=== EXERCISE ===
Look through the material below and give the number of lines holding "bound", with no other words.

=== SUPPLIED INFORMATION ===
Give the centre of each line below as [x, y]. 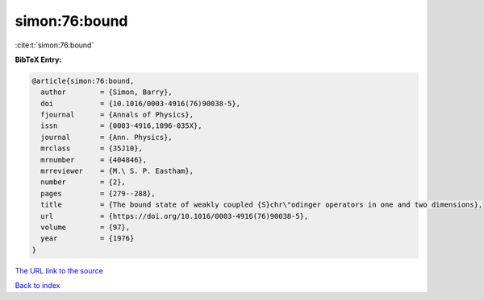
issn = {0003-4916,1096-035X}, [121, 126]
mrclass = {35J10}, [92, 148]
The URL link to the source [59, 270]
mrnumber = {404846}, [94, 160]
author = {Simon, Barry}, [106, 92]
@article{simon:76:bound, [83, 81]
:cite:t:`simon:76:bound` [54, 45]
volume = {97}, [86, 227]

=== EXPECTED OUTPUT ===
2